Additionally, the FNDaaS server administrators must perform security due diligence that is typical for any client-server communication. For example, the browser extension communicates with the server using JSON, so it is important to make sure that the channel is secured over TLS and no injection vulnerabilities exist in server logic that would allow a malicious normal user to affect the filter-list database. The paper points out that super-users are authorized to the server using JWTs, so proper JWT implementation must be ensured to prevent attackers from impersonating trusted users and sending false flags to the ML algorithm and ruining its training.

The authors also take into consideration the performance of the extension. As the size of the filter-list increases, so does the local storage and the processing power required to query the list. In its current state, the extension uses around 50MB of memory and takes about 400 ms to perform each search with a filter-list of 100,000. Considering that popular ad blocking extensions have blacklists of around 10,000 – 100,000 rules, the FNDaaS extension performs reasonably well given the current state of the art.
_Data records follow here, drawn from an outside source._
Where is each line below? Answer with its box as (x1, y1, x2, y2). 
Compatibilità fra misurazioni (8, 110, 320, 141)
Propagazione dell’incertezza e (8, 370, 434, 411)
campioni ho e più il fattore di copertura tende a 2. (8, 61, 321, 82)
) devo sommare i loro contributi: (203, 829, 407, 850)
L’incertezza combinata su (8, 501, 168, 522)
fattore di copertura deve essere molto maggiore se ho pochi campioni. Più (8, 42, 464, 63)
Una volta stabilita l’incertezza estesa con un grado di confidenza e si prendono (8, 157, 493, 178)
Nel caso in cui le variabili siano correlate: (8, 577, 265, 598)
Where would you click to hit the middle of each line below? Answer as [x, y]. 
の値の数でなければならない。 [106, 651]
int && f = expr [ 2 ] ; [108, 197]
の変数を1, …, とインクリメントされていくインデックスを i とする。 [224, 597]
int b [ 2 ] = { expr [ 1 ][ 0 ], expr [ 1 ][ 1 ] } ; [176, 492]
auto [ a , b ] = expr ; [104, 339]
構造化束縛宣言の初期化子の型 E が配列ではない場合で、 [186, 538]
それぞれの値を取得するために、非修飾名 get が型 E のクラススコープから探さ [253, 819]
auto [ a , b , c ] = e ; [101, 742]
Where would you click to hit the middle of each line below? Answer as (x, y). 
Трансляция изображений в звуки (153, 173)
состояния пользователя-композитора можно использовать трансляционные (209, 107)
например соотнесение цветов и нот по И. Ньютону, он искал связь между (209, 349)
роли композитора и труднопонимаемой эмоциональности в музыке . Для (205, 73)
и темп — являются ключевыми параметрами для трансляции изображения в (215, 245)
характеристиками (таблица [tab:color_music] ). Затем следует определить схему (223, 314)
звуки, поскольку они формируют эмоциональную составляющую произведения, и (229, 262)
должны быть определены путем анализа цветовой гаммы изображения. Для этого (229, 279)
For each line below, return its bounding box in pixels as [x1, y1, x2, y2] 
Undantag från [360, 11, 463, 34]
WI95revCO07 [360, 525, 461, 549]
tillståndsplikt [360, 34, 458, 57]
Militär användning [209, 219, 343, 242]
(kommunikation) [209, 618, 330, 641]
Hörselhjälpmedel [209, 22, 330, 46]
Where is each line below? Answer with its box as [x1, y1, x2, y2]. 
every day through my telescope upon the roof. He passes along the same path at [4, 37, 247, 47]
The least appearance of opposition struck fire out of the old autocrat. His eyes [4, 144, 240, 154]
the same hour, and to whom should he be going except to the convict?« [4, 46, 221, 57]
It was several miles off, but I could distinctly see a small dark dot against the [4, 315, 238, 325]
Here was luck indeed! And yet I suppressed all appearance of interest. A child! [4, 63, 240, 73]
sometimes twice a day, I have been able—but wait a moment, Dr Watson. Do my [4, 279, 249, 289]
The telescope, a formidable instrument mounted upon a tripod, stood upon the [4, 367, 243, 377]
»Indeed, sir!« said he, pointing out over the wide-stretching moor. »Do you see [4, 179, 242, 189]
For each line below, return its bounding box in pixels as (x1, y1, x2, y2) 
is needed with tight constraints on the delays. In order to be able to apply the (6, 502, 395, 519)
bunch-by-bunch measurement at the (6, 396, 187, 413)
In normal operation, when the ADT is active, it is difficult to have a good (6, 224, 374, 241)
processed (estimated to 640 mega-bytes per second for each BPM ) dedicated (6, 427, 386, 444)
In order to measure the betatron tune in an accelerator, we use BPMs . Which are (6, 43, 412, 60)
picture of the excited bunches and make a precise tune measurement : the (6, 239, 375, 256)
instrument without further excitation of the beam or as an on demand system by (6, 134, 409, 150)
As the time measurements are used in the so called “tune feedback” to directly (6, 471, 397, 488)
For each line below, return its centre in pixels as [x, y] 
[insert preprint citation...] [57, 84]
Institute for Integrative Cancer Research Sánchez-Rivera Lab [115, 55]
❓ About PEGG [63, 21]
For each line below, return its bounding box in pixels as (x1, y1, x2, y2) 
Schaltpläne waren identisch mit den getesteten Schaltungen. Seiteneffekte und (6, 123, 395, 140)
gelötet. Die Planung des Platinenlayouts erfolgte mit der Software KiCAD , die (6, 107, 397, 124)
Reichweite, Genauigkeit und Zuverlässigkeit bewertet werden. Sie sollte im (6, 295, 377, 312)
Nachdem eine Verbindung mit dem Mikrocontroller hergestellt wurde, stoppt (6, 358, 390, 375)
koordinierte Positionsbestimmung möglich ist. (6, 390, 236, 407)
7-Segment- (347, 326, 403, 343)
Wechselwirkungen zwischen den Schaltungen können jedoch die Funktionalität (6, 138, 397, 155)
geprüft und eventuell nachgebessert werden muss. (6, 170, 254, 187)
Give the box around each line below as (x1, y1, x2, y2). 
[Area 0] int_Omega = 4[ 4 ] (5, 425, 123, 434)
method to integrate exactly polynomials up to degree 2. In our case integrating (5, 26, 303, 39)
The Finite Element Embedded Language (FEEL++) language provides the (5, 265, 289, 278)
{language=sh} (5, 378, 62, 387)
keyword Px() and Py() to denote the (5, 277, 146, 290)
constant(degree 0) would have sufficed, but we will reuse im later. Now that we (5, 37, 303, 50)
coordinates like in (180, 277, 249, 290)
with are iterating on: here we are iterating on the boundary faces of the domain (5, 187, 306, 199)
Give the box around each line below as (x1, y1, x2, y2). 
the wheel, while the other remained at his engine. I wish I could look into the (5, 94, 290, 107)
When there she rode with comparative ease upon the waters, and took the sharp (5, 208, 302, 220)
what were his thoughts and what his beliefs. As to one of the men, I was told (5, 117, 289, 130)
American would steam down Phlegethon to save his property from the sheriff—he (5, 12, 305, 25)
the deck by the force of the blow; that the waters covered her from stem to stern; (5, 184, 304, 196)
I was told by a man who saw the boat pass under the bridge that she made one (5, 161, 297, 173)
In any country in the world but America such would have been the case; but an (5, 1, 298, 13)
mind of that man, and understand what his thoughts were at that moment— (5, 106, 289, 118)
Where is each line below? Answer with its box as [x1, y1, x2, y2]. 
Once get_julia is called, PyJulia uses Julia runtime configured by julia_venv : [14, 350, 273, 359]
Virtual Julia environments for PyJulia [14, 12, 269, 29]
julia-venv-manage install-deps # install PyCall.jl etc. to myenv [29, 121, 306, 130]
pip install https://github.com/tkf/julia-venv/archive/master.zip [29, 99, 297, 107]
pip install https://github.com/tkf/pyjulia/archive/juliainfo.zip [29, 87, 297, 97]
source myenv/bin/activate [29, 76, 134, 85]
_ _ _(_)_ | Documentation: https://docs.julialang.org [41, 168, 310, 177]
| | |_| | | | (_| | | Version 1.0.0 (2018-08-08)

Still, according to the performance metrics shown in the paper, the extension’s search time increases significantly as the filter-list size pushes 1,000,000 and beyond. While it is unlikely that we will have to worry about needing to filter millions of fake news sites in the near future, it’s important to note that as the Internet grows in complexity, tools such as this one must maintain good performance otherwise end users will become frustrated with the latency and opt out of using the tool entirely.

Key Takeaways

Overall, I found this paper to be an interesting insight into the struggle of making concise observations about websites on a mass scale. I was especially impressed by the approach of using trends across structural elements of websites as opposed to just the contents and wonder if such an approach could be used in a more security-relevant manner. For instance, would it be possible to flag sites as more likely to have XSS vulnerabilities simply based on characteristics like DNS age and DOM size?